1. ## combinations proof

To prove a combinations equality:

(n+2 C r+1) = (n C r+1) + 2 (n C r ) + (n C r-1)

-> (n+2 C r+1) = (n+2)! / (n+2 - (r+1))! (r+1)!

-> (n C r+1) = n! / (n - (r+1))! (r+1)!

-> 2 (n C r ) = 2n! / (n - r)! r!

-> (n C r-1) = n! / (n - (r-1))! (r-1)!

Then I got this:

(n+2)! / (n - r + 1)! (r+1)!

= [n! / (n - r - 1)! (r+1)!] + [2n! / (n - r)! r!] + [n! / (n - r + 1)! (r-1)!]

Any help from here will be greatly appreciated. can get a common denominator, but I am wondering if there is a better/quicker approach.

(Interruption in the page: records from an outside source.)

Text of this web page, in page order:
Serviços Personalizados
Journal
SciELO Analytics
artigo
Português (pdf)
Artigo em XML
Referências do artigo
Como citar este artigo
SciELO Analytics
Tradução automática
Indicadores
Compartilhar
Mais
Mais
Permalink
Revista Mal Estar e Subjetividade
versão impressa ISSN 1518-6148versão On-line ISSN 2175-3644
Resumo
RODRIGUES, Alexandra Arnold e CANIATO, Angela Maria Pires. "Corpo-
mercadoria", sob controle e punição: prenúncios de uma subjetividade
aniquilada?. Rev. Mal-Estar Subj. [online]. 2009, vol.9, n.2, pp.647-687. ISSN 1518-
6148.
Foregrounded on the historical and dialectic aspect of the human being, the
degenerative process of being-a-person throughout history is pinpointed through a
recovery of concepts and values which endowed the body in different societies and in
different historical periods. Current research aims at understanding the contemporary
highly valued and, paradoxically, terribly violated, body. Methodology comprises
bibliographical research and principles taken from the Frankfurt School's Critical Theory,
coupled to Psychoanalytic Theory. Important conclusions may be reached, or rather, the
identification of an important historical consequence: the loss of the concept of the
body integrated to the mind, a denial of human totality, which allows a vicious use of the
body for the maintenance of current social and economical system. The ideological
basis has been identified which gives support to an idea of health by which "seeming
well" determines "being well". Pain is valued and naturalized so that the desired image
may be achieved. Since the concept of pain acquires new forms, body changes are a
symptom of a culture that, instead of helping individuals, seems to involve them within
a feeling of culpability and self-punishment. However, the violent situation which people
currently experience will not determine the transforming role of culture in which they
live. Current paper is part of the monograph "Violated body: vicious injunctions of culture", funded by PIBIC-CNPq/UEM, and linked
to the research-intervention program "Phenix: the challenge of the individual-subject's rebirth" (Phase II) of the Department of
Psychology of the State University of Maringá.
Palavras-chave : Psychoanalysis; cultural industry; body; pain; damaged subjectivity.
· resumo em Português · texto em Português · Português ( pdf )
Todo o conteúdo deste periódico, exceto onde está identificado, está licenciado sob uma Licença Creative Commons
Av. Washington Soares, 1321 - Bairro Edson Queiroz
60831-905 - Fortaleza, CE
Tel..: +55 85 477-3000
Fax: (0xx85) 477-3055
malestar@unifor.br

2. The way you're doing it will certainly work.

Here's another way.

We want to show that the left side counts the same number of things as the right side.

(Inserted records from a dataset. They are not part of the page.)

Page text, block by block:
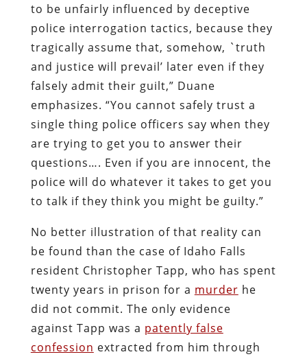
to be unfairly influenced by deceptive
police interrogation tactics, because they
tragically assume that, somehow, `truth
and justice will prevail’ later even if they
falsely admit their guilt,” Duane
emphasizes. “You cannot safely trust a
single thing police officers say when they
are trying to get you to answer their
questions…. Even if you are innocent, the
police will do whatever it takes to get you
to talk if they think you might be guilty.”
No better illustration of that reality can
be found than the case of Idaho Falls
resident Christopher Tapp, who has spent
twenty years in prison for a murder he
did not commit. The only evidence
against Tapp was a patently false
confession extracted from him through

$\binom{n+2}{r+1}$ is the number of ways to choose a subset of size $r+1$ from the set $\{1,2,3,\cdots,n,n+1.n+2\}$.

There are 4 cases.

We can choose a subset that contains neither $n+1$ nor $n+2$. This can be done in $\binom{n}{r+1}$, as we're now choosing a size $r+1$ subset from the set $\{1,2,\cdots,n\}$.

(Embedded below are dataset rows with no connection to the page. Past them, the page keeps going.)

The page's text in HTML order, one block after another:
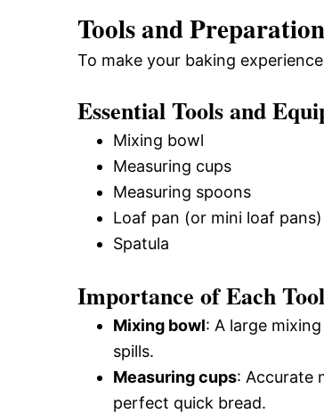
Tools and Preparation
To make your baking
Essential Tools and
Mixing bowl
Measuring cups
Measuring spoons
Loaf pan (or mini loaf pans)
Spatula
Importance of Each Tool
Mixing bowl: A large
spills.
Measuring cups: Accurate
perfect quick bread.
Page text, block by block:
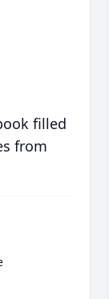
filled
from
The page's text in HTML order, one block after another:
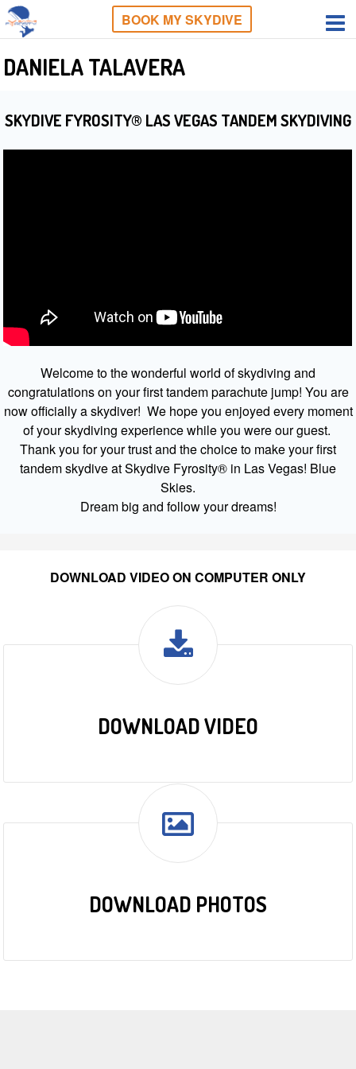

We can choose a subset that contains $n+1$ but not $n+2$.
This can be done in $\binom{n}{r}$ ways, as we are now choosing size $r$ subsets from the set $\{1,2,\cdots.n\}$.

Similarly, we can choose a subset that contains $n+2$ but not $n+1$ in $\binom{n}{r}$ ways.

Finally. we can choose a subset that contains both $n+1$ and $n+2$. This can be done in $\binom{n}{r-1}$ ways.

Add the 4 cases and we have the desired result.